Given the records below, would you repeat exactly the lines that begin at the one containing "with the acquisition" and end at the one containing "resultative parameter. Furthermore, none", inclusive?

Extracted information: Begin

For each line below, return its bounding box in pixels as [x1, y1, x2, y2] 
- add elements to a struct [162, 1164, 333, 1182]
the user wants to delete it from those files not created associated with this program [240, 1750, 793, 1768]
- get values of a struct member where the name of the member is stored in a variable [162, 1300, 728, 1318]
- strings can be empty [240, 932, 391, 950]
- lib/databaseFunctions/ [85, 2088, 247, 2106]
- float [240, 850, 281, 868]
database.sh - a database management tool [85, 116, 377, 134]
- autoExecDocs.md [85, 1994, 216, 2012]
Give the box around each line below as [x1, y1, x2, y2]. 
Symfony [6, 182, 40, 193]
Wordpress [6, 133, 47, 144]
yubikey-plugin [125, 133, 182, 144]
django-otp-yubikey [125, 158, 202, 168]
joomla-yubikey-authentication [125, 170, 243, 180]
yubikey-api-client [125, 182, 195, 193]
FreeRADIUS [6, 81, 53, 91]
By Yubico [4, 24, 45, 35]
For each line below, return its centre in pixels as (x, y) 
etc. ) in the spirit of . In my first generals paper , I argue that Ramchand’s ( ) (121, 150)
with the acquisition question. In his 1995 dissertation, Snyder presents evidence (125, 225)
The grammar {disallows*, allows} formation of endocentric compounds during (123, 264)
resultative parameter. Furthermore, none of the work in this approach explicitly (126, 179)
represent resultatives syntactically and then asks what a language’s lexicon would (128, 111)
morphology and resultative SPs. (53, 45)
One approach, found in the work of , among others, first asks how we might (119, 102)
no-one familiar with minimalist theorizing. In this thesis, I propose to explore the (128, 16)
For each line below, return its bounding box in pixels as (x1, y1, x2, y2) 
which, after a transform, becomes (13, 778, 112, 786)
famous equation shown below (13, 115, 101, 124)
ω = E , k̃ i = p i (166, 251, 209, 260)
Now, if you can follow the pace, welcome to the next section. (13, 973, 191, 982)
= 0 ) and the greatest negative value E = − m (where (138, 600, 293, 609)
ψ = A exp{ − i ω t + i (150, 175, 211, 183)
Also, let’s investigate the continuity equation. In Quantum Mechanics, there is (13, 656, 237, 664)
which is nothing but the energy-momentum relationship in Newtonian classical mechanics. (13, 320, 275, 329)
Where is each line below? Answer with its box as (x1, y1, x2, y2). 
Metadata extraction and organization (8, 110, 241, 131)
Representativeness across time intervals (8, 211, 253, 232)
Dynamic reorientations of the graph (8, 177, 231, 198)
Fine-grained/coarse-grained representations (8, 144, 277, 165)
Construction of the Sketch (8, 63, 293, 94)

Extracted information: End

» Task response
with the acquisition question. In his 1995 dissertation, Snyder presents evidence (125, 225)
The grammar {disallows*, allows} formation of endocentric compounds during (123, 264)
resultative parameter. Furthermore, none of the work in this approach explicitly (126, 179)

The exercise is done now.